На рассвете Михась вышел во двор и вернулся побелевший: «К нам – гэпэушник!» Вглядевшись в лицо под фуражкой с зеленым верхом и темно–синим околышем, она сама едва не потеряла сознание (от каких чувств?): «Не бойся! Это… мой муж…» После освобождения она получила от него только треугольник полевой почты, а сейчас узнала: он служил в пограничных войсках НКВД – начальником автомастерской, потом командиром автомобильного взвода. Звание капитана административной службы ему присвоила организация, которая отняла у нее отца. Михась так и не вышел к столу, а рано утром уехал, ни с кем не попрощавшись. Муж привез детям мандарины – невиданное лакомство; мальчики, отведав экзотический продукт, поминутно бегали до ветру.

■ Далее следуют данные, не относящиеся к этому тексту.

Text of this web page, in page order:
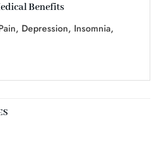
Benefits
Depression, Insomnia,
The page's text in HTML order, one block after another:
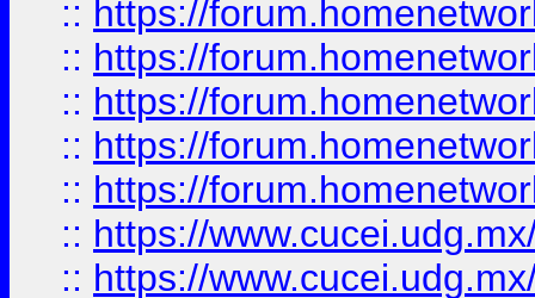
:: https://
:: https://
:: https://
:: https://
:: https://
:: https://
:: https://
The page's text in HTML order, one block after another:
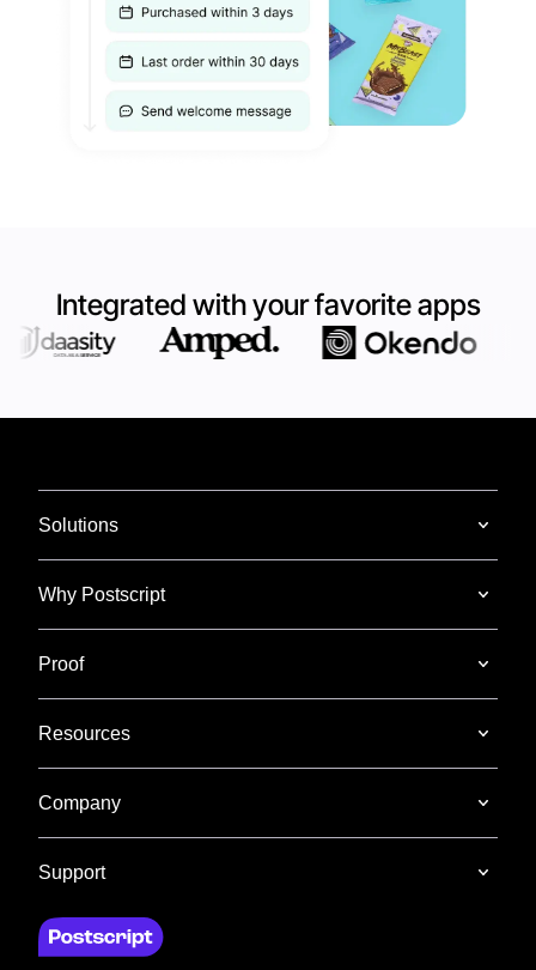
Integrated with your favorite apps
Solutions
Why Postscript
Proof
Resources
Company
Support
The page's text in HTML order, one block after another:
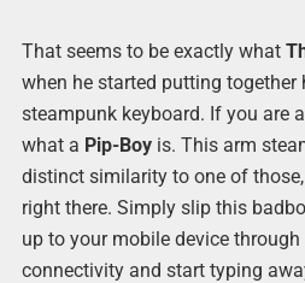
That seems to be exactly what
when he started putting together
steampunk keyboard. If you are
what a Pip-Boyis. This arm
distinct similarity to one of
right there. Simply slip this
up to your mobile device
connectivity and start typing
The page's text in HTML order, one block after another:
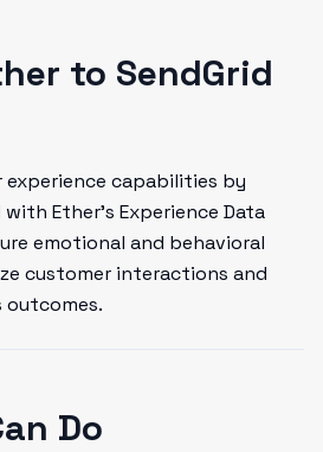
to SendGrid
capabilities by
Ether's Experience Data
emotional and behavioral
customer interactions and
outcomes.
Do
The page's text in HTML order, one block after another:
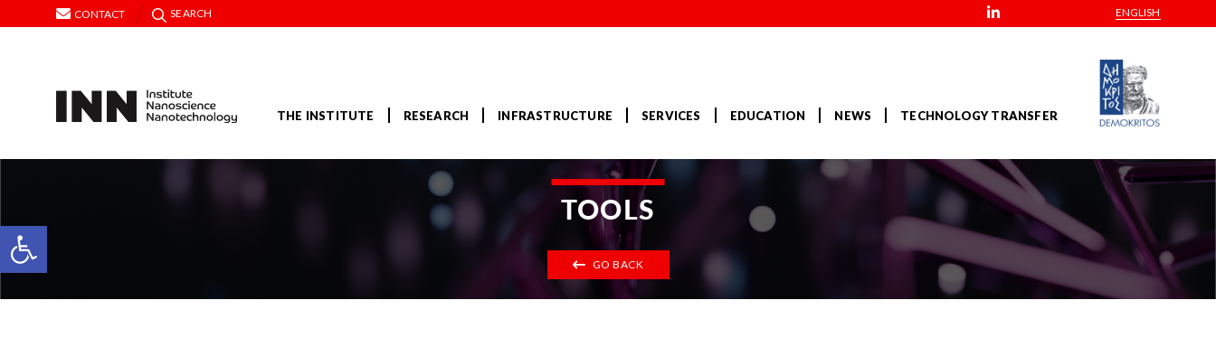
Open toolbar
CONTACT SEARCH ENGLISH
THE INSTITUTE RESEARCH INFRASTRUCTURE SERVICES EDUCATION NEWS TECHNOLOGY TRANSFER
TOOLS
GO BACK
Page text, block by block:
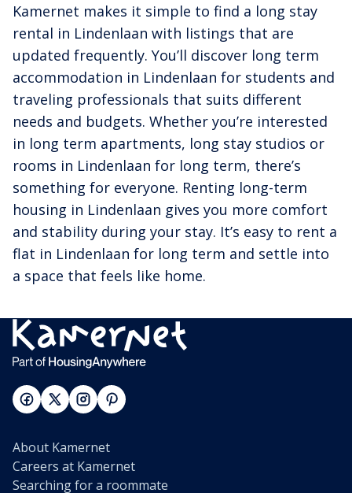
Kamernet makes it simple to find a long stay
rental in Lindenlaan with listings that are
updated frequently. You’ll discover long term
accommodation in Lindenlaan for students and
traveling professionals that suits different
needs and budgets. Whether you’re interested
in long term apartments, long stay studios or
rooms in Lindenlaan for long term, there’s
something for everyone. Renting long-term
housing in Lindenlaan gives you more comfort
and stability during your stay. It’s easy to rent a
flat in Lindenlaan for long term and settle into
a space that feels like home.
About Kamernet
Careers at Kamernet
Searching for a roommate
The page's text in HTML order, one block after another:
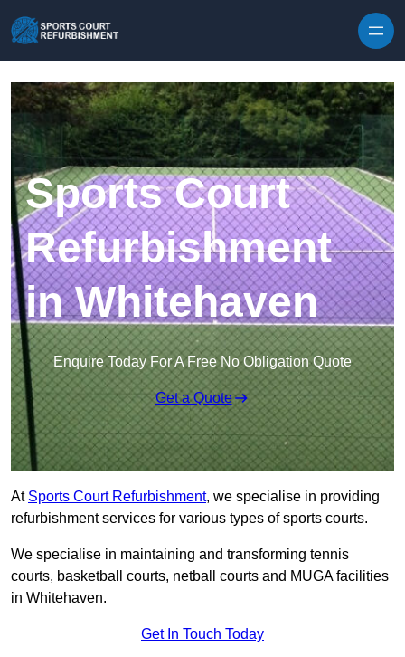
Sports Court
Refurbishment
in Whitehaven
Enquire Today For A Free No Obligation Quote
Get a Quote
At Sports Court Refurbishment, we specialise in providing
refurbishment services for various types of sports courts.
We specialise in maintaining and transforming tennis
courts, basketball courts, netball courts and MUGA facilities
in Whitehaven.
Get In Touch Today
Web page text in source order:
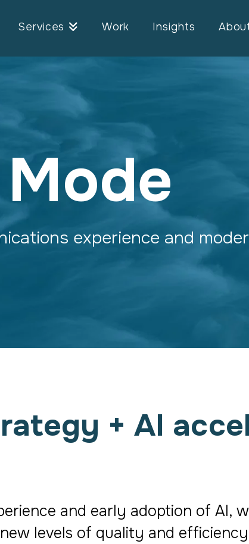
Services Work Insights
experience and
+ AI
and early adoption of AI,
levels of quality and
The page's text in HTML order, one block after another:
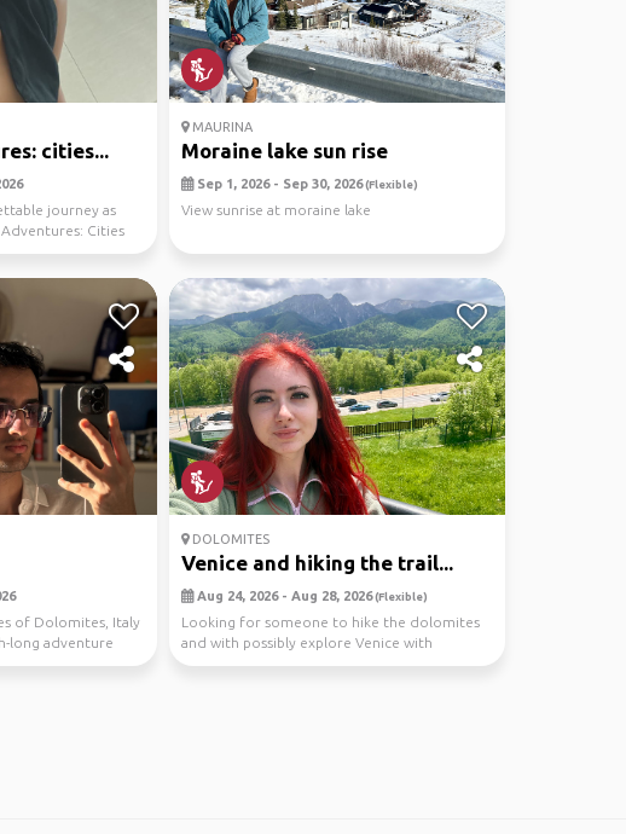
cities...
journey as
Cities
MAURINA
Moraine lake sun rise
Sep 1, 2026 - Sep 30, 2026(Flexible)
View sunrise at moraine lake
of Dolomites, Italy
long adventure
DOLOMITES
Venice and hiking the trail...
Aug 24, 2026 - Aug 28, 2026(Flexible)
Looking for someone to hike the dolomites
and with possibly explore Venice with
too! hiring a car...
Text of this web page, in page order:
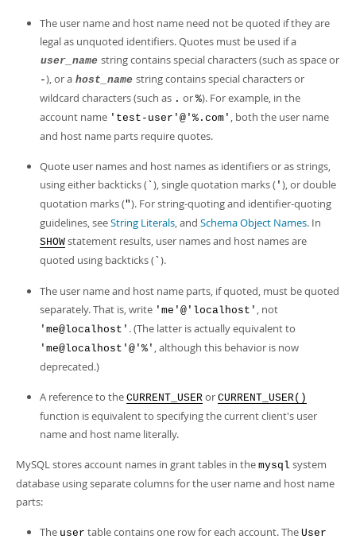
The user name and host name need not be quoted if they are
legal as unquoted identifiers. Quotes must be used if a
user_name string contains special characters (such as space or
-), or a host_name string contains special characters or
wildcard characters (such as . or %). For example, in the
account name 'test-user'@'%.com' , both the user name
and host name parts require quotes.
Quote user names and host names as identifiers or as strings,
using either backticks ( ` ), single quotation marks ( ' ), or double
quotation marks ("). For string-quoting and identifier-quoting
guidelines, seeString Literals, and Schema Object Names. In
SHOW statement results, user names and host names are
quoted using backticks ( ` ).
The user name and host name parts, if quoted, must be quoted
separately. That is, write 'me'@'localhost' , not
'me@localhost' . (The latter is actually equivalent to
'me@localhost'@'%' , although this behavior is now
deprecated.)
A reference to the CURRENT_USER or CURRENT_USER()
function is equivalent to specifying the current client's user
name and host name literally.
MySQL stores account names in grant tables in the mysql system
database using separate columns for the user name and host name
parts:
The user table contains one row for each account. The User
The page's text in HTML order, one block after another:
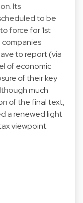
Its
to be
force for 1st
companies
to report (via
of economic
of their key
much
of the final text,
a renewed light
viewpoint.
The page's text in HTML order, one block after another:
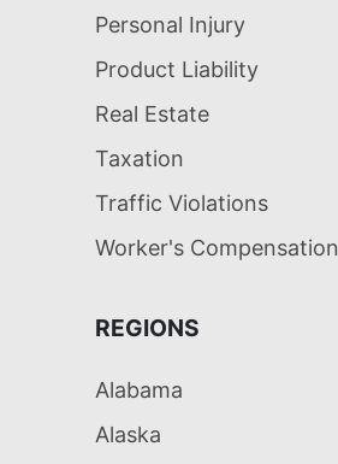
Personal Injury
Product Liability
Real Estate
Taxation
Traffic Violations
Worker's Compensation
REGIONS
Alabama
Alaska
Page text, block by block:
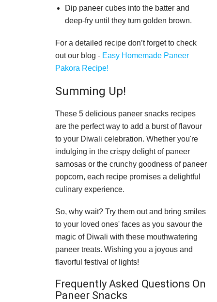
Dip paneer cubes into the batter and
deep-fry until they turn golden brown.
For a detailed recipe don’t forget to check
out our blog - Easy Homemade Paneer
Pakora Recipe!
Summing Up!
These 5 delicious paneer snacks recipes
are the perfect way to add a burst of flavour
to your Diwali celebration. Whether you're
indulging in the crispy delight of paneer
samosas or the crunchy goodness of paneer
popcorn, each recipe promises a delightful
culinary experience.
So, why wait? Try them out and bring smiles
to your loved ones' faces as you savour the
magic of Diwali with these mouthwatering
paneer treats. Wishing you a joyous and
flavorful festival of lights!
Frequently Asked Questions On
Paneer Snacks

Он скомандовал жене собирать вещи. С этого момента ее отдельная биография заканчивается. (А была ли она вообще?) Вера никогда не ходила на службу, новенький диплом педагога хранился в серванте вместе с метриками детей; мой дед полагал, что женщина должна сидеть дома и заниматься исключительно семьей.

И он не прогадал: сказочно неприхотливой, за все благодарной, молчаливой, как рабочая скотинка, фантастически выносливой была Вера. Даже ее личные интересы были полезными для семьи: шитье, вязание, вышивка, плетение макраме, разведение цветов, кулинария – что там еще? – да все, чему она посвящала время единственной своей жизни, вписывалось в стандартное оглавление книги по домоводству. Других книг она не читала. Да и когда было ей читать? Ни на день, ни на час не могла она сбросить с плеч свою ношу – быт, всегда каторжный, поскольку дед, даже выбившись в начальники, в силу суровой принципиальности характера преимуществами положения не пользовался.